### Task goal
Give the entries back exactly, dropping each image.

### The input
-=-=-

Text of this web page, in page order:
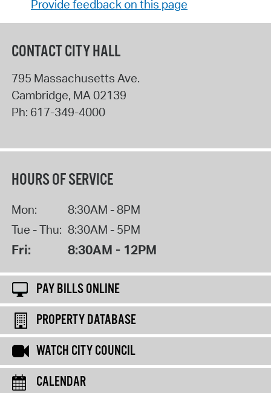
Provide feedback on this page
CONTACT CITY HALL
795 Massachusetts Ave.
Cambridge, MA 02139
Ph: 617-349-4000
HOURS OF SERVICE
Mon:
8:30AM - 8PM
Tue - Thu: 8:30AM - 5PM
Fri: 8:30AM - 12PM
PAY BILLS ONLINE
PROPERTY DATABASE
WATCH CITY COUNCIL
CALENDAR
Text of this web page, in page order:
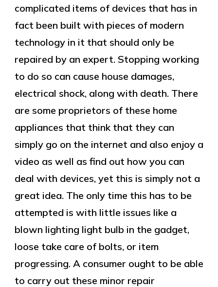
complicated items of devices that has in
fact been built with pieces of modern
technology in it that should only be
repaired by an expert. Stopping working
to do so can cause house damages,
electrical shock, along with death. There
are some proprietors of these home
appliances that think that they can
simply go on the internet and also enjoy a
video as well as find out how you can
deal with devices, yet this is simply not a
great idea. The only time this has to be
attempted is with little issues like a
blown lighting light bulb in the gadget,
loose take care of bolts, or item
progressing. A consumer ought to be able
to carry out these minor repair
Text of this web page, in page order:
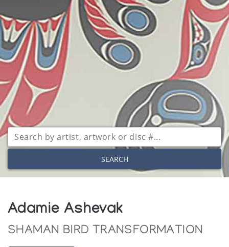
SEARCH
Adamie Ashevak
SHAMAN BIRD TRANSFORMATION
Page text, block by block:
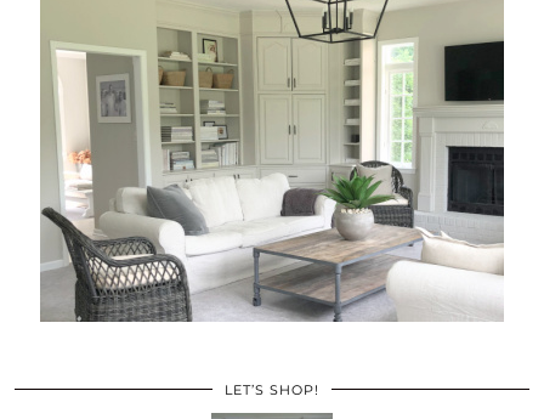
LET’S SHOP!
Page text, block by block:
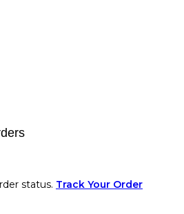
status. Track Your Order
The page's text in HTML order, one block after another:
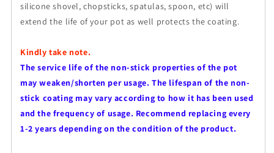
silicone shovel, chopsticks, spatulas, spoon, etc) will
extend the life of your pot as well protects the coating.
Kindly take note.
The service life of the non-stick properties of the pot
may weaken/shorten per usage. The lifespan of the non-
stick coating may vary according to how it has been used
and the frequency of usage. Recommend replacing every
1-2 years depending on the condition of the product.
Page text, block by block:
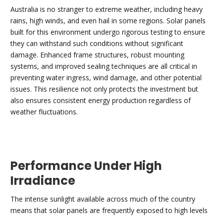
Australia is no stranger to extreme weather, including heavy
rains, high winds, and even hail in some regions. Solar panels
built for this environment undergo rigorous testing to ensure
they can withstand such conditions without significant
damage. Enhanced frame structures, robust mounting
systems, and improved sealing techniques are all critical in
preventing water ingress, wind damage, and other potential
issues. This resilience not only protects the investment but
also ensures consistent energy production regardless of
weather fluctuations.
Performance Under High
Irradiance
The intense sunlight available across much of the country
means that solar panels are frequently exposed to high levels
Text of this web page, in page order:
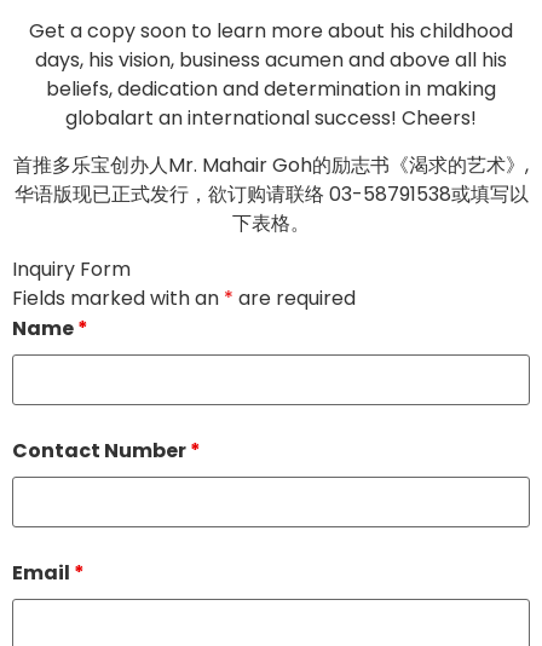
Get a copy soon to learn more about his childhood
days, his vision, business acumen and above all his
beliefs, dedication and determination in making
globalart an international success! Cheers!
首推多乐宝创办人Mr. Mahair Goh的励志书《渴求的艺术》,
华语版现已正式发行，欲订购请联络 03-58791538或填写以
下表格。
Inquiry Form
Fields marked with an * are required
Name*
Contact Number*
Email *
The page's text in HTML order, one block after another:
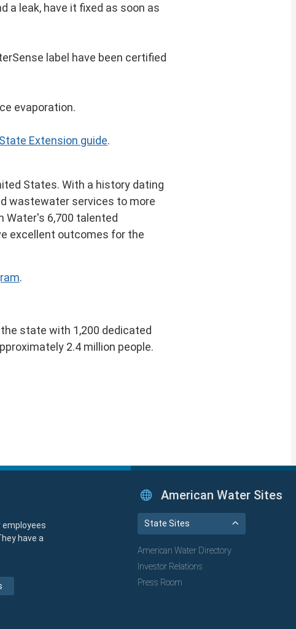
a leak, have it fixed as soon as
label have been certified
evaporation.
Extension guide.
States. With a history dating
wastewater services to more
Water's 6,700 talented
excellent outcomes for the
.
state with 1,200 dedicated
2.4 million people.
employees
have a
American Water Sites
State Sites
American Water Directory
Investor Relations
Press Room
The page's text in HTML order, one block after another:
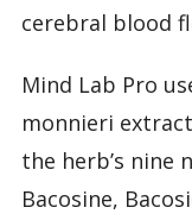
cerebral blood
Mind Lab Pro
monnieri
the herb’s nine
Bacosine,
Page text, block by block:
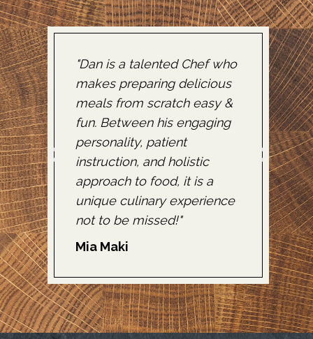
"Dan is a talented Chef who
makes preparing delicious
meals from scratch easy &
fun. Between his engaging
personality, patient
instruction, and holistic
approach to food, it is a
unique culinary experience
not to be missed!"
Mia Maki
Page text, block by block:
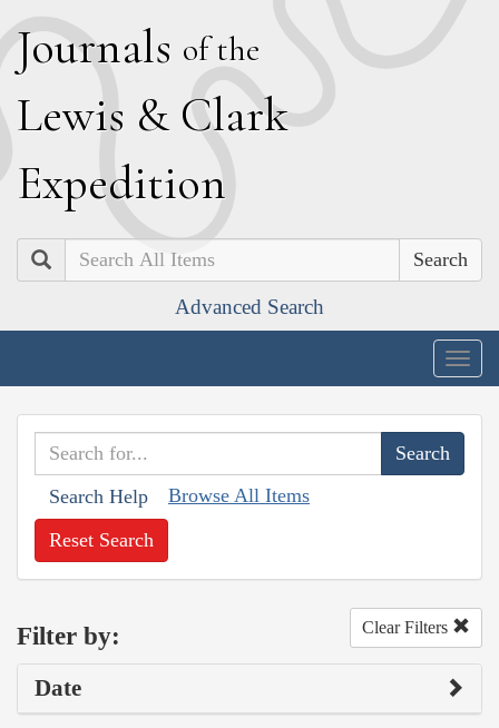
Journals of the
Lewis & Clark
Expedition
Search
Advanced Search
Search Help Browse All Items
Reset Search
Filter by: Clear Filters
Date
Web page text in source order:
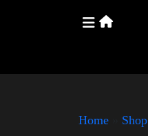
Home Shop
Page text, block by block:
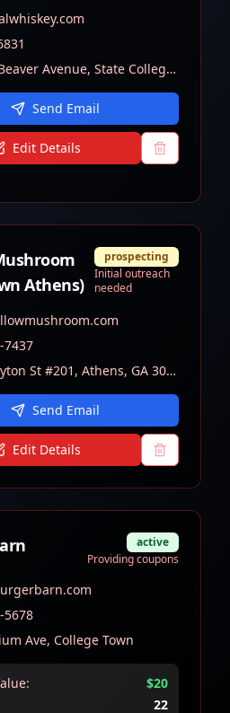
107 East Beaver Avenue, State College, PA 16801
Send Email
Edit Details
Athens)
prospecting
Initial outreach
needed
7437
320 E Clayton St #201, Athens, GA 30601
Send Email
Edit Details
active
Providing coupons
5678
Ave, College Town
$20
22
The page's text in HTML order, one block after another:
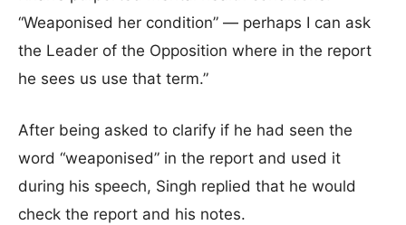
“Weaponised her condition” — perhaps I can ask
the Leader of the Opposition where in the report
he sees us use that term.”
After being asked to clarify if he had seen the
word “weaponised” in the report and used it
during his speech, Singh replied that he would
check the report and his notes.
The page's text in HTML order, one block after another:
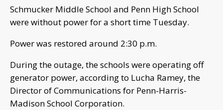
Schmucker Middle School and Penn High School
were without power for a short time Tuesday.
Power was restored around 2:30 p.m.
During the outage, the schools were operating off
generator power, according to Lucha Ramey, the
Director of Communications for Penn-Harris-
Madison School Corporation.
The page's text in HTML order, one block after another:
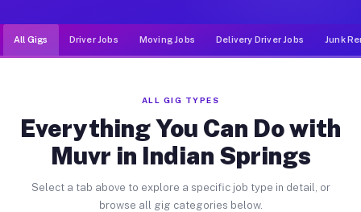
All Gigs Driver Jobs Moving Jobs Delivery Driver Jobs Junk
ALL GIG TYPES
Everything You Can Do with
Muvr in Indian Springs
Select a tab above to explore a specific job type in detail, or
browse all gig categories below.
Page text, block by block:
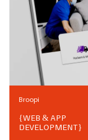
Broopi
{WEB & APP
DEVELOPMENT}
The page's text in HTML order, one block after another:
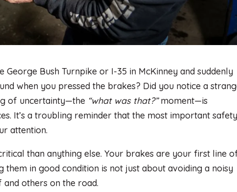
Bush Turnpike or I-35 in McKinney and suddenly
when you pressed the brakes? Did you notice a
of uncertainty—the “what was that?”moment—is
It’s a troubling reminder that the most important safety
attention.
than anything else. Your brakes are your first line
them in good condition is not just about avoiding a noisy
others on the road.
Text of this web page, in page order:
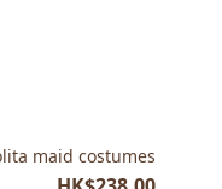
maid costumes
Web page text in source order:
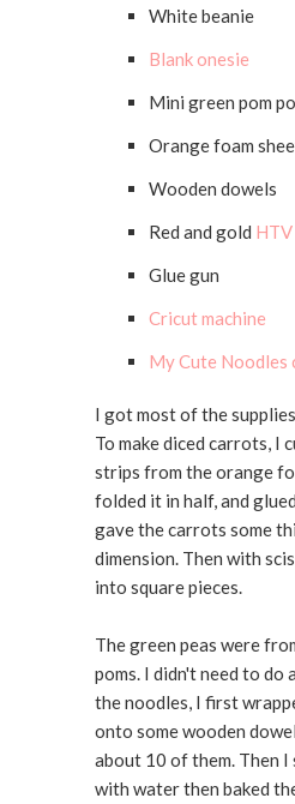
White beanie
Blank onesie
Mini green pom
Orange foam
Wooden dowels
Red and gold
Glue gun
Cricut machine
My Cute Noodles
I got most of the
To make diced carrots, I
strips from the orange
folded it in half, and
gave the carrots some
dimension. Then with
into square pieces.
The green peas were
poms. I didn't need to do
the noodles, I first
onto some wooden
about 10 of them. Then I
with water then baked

-=-=-

### Exercise output
Text of this web page, in page order:
Provide feedback on this page
CONTACT CITY HALL
795 Massachusetts Ave.
Cambridge, MA 02139
Ph: 617-349-4000
HOURS OF SERVICE
Mon:
8:30AM - 8PM
Tue - Thu: 8:30AM - 5PM
Fri: 8:30AM - 12PM
PAY BILLS ONLINE
PROPERTY DATABASE
WATCH CITY COUNCIL
CALENDAR
Text of this web page, in page order:
complicated items of devices that has in
fact been built with pieces of modern
technology in it that should only be
repaired by an expert. Stopping working
to do so can cause house damages,
electrical shock, along with death. There
are some proprietors of these home
appliances that think that they can
simply go on the internet and also enjoy a
video as well as find out how you can
deal with devices, yet this is simply not a
great idea. The only time this has to be
attempted is with little issues like a
blown lighting light bulb in the gadget,
loose take care of bolts, or item
progressing. A consumer ought to be able
to carry out these minor repair
Text of this web page, in page order:
SEARCH
Adamie Ashevak
SHAMAN BIRD TRANSFORMATION
Page text, block by block:
LET’S SHOP!
Page text, block by block:
status. Track Your Order
The page's text in HTML order, one block after another:
silicone shovel, chopsticks, spatulas, spoon, etc) will
extend the life of your pot as well protects the coating.
Kindly take note.
The service life of the non-stick properties of the pot
may weaken/shorten per usage. The lifespan of the non-
stick coating may vary according to how it has been used
and the frequency of usage. Recommend replacing every
1-2 years depending on the condition of the product.
Page text, block by block:
Australia is no stranger to extreme weather, including heavy
rains, high winds, and even hail in some regions. Solar panels
built for this environment undergo rigorous testing to ensure
they can withstand such conditions without significant
damage. Enhanced frame structures, robust mounting
systems, and improved sealing techniques are all critical in
preventing water ingress, wind damage, and other potential
issues. This resilience not only protects the investment but
also ensures consistent energy production regardless of
weather fluctuations.
Performance Under High
Irradiance
The intense sunlight available across much of the country
means that solar panels are frequently exposed to high levels
Text of this web page, in page order:
Get a copy soon to learn more about his childhood
days, his vision, business acumen and above all his
beliefs, dedication and determination in making
globalart an international success! Cheers!
首推多乐宝创办人Mr. Mahair Goh的励志书《渴求的艺术》,
华语版现已正式发行，欲订购请联络 03-58791538或填写以
下表格。
Inquiry Form
Fields marked with an * are required
Name*
Contact Number*
Email *
The page's text in HTML order, one block after another:
a leak, have it fixed as soon as
label have been certified
evaporation.
Extension guide.
States. With a history dating
wastewater services to more
Water's 6,700 talented
excellent outcomes for the
.
state with 1,200 dedicated
2.4 million people.
employees
have a
American Water Sites
State Sites
American Water Directory
Investor Relations
Press Room
The page's text in HTML order, one block after another:
cerebral blood
Mind Lab Pro
monnieri
the herb’s nine
Bacosine,
Page text, block by block:
"Dan is a talented Chef who
makes preparing delicious
meals from scratch easy &
fun. Between his engaging
personality, patient
instruction, and holistic
approach to food, it is a
unique culinary experience
not to be missed!"
Mia Maki
Page text, block by block:
Journals of the
Lewis & Clark
Expedition
Search
Advanced Search
Search Help Browse All Items
Reset Search
Filter by: Clear Filters
Date
Web page text in source order:
Home Shop
Page text, block by block:
107 East Beaver Avenue, State College, PA 16801
Send Email
Edit Details
Athens)
prospecting
Initial outreach
needed
7437
320 E Clayton St #201, Athens, GA 30601
Send Email
Edit Details
active
Providing coupons
5678
Ave, College Town
$20
22
The page's text in HTML order, one block after another:
“Weaponised her condition” — perhaps I can ask
the Leader of the Opposition where in the report
he sees us use that term.”
After being asked to clarify if he had seen the
word “weaponised” in the report and used it
during his speech, Singh replied that he would
check the report and his notes.
The page's text in HTML order, one block after another:
Schmucker Middle School and Penn High School
were without power for a short time Tuesday.
Power was restored around 2:30 p.m.
During the outage, the schools were operating off
generator power, according to Lucha Ramey, the
Director of Communications for Penn-Harris-
Madison School Corporation.
The page's text in HTML order, one block after another:
All Gigs Driver Jobs Moving Jobs Delivery Driver Jobs Junk
ALL GIG TYPES
Everything You Can Do with
Muvr in Indian Springs
Select a tab above to explore a specific job type in detail, or
browse all gig categories below.
Page text, block by block:
Broopi
{WEB & APP
DEVELOPMENT}
The page's text in HTML order, one block after another:
Bush Turnpike or I-35 in McKinney and suddenly
when you pressed the brakes? Did you notice a
of uncertainty—the “what was that?”moment—is
It’s a troubling reminder that the most important safety
attention.
than anything else. Your brakes are your first line
them in good condition is not just about avoiding a noisy
others on the road.
Text of this web page, in page order:
maid costumes
Web page text in source order:
White beanie
Blank onesie
Mini green pom
Orange foam
Wooden dowels
Red and gold
Glue gun
Cricut machine
My Cute Noodles
I got most of the
To make diced carrots, I
strips from the orange
folded it in half, and
gave the carrots some
dimension. Then with
into square pieces.
The green peas were
poms. I didn't need to do
the noodles, I first
onto some wooden
about 10 of them. Then I
with water then baked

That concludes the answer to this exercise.